• Exercise instructions:
Copy out, exactly and with nothing else, the stretch of lines that starts at the line containing "ユーザプロトコルは、ユーザアプリケーションとクラスタとの間の I/O 処理です。" and finishes at the end of the data.
==*==
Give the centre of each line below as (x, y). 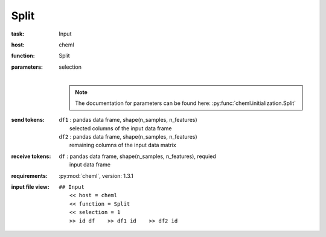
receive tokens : (31, 156)
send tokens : (28, 120)
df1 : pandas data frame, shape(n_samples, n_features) (128, 120)
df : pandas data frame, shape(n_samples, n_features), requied (138, 156)
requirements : (30, 175)
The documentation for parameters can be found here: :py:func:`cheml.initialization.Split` (185, 103)
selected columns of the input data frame (121, 128)
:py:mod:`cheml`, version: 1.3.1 (96, 175)
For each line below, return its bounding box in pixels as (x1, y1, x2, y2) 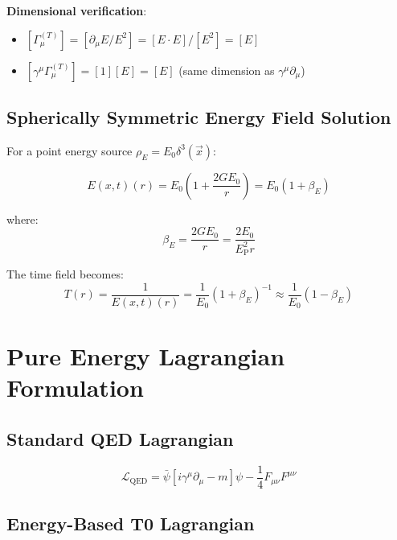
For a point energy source (6, 142, 133, 159)
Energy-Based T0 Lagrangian (6, 511, 255, 536)
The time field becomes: (6, 266, 124, 282)
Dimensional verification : (6, 2, 147, 19)
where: (6, 210, 39, 227)
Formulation (6, 371, 144, 404)
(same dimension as (178, 61, 275, 78)
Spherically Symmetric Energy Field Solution (6, 104, 391, 129)
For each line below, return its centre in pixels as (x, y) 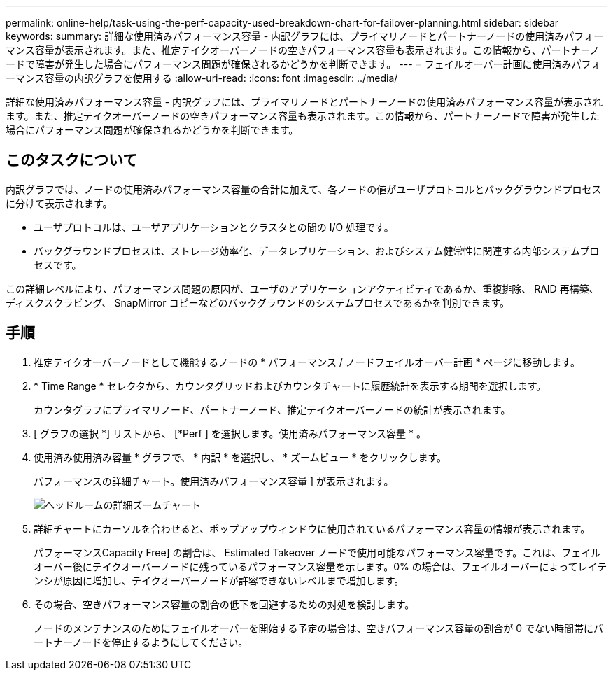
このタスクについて (72, 160)
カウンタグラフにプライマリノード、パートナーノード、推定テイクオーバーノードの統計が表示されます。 (272, 409)
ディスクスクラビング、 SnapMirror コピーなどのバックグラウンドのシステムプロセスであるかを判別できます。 (258, 302)
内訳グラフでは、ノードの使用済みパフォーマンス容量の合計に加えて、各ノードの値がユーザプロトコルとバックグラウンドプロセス (304, 189)
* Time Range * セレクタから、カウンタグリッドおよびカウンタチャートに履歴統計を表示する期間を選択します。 (290, 386)
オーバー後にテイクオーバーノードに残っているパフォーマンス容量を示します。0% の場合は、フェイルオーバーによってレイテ (320, 566)
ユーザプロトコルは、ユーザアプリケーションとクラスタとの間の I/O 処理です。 (214, 227)
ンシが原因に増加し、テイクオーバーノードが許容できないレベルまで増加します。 (219, 580)
==*==
• Response box:
ユーザプロトコルは、ユーザアプリケーションとクラスタとの間の I/O 処理です。 (214, 227)
ンシが原因に増加し、テイクオーバーノードが許容できないレベルまで増加します。 (219, 580)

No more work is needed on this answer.